What you will do: Keep the pictures out while you transcribe the listing below exactly.

Source data:

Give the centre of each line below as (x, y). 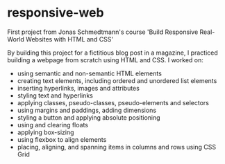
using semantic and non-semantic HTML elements (89, 73)
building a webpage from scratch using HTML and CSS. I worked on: (105, 60)
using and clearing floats (53, 125)
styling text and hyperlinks (55, 95)
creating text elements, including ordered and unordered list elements (117, 80)
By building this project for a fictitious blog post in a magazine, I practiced (113, 53)
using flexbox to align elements (62, 139)
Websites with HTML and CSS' (69, 39)
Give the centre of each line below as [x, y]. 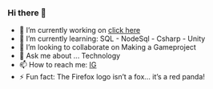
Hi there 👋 [27, 13]
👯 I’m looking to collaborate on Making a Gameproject [108, 47]
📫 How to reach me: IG [58, 65]
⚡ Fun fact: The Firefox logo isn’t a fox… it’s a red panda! [112, 77]
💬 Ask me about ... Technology [70, 56]
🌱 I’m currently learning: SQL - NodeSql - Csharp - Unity [112, 38]
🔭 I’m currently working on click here [80, 30]
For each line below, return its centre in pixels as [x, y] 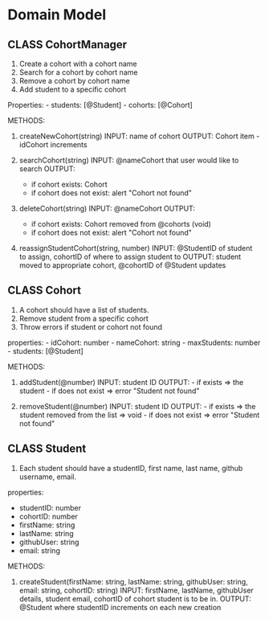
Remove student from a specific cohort [84, 318]
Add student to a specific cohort [73, 89]
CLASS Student [47, 449]
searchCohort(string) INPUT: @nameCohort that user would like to [129, 160]
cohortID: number [48, 516]
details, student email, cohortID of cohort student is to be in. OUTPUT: [135, 599]
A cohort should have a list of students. [84, 309]
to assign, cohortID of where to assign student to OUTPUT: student [130, 256]
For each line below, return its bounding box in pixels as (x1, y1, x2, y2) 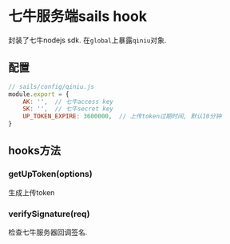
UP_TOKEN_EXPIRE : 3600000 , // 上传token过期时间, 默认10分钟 (22, 113, 222, 121)
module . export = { (8, 90, 69, 98)
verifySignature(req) (8, 208, 90, 219)
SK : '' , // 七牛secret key (22, 105, 113, 113)
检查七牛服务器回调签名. (8, 227, 88, 237)
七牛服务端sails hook (8, 7, 148, 26)
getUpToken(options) (8, 169, 93, 180)
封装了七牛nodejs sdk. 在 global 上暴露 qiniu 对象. (8, 35, 167, 45)
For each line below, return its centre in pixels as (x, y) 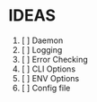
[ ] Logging (42, 49)
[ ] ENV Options (50, 78)
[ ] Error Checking (55, 59)
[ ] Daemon (42, 40)
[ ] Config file (46, 88)
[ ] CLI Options (48, 69)
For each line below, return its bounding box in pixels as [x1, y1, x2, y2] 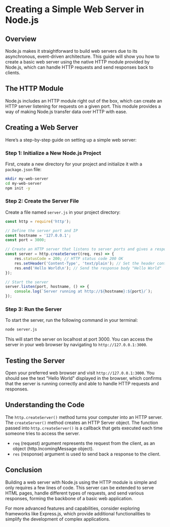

Your response:
Give the centre of each line below as (x, y). 
using semantic and non-semantic HTML elements (89, 73)
building a webpage from scratch using HTML and CSS. I worked on: (105, 60)
using and clearing floats (53, 125)
styling text and hyperlinks (55, 95)
creating text elements, including ordered and unordered list elements (117, 80)
By building this project for a fictitious blog post in a magazine, I practiced (113, 53)
using flexbox to align elements (62, 139)
Websites with HTML and CSS' (69, 39)
Give the centre of each line below as [x, y]. 
Hi there 👋 [27, 13]
👯 I’m looking to collaborate on Making a Gameproject [108, 47]
📫 How to reach me: IG [58, 65]
⚡ Fun fact: The Firefox logo isn’t a fox… it’s a red panda! [112, 77]
💬 Ask me about ... Technology [70, 56]
🌱 I’m currently learning: SQL - NodeSql - Csharp - Unity [112, 38]
🔭 I’m currently working on click here [80, 30]
For each line below, return its centre in pixels as [x, y] 
Remove student from a specific cohort [84, 318]
Add student to a specific cohort [73, 89]
CLASS Student [47, 449]
searchCohort(string) INPUT: @nameCohort that user would like to [129, 160]
cohortID: number [48, 516]
details, student email, cohortID of cohort student is to be in. OUTPUT: [135, 599]
A cohort should have a list of students. [84, 309]
to assign, cohortID of where to assign student to OUTPUT: student [130, 256]
For each line below, return its bounding box in pixels as (x1, y1, x2, y2) 
UP_TOKEN_EXPIRE : 3600000 , // 上传token过期时间, 默认10分钟 (22, 113, 222, 121)
module . export = { (8, 90, 69, 98)
verifySignature(req) (8, 208, 90, 219)
SK : '' , // 七牛secret key (22, 105, 113, 113)
检查七牛服务器回调签名. (8, 227, 88, 237)
七牛服务端sails hook (8, 7, 148, 26)
getUpToken(options) (8, 169, 93, 180)
封装了七牛nodejs sdk. 在 global 上暴露 qiniu 对象. (8, 35, 167, 45)
For each line below, return its centre in pixels as (x, y) 
[ ] Logging (42, 49)
[ ] ENV Options (50, 78)
[ ] Error Checking (55, 59)
[ ] Daemon (42, 40)
[ ] Config file (46, 88)
[ ] CLI Options (48, 69)
For each line below, return its bounding box in pixels as [x1, y1, x2, y2] 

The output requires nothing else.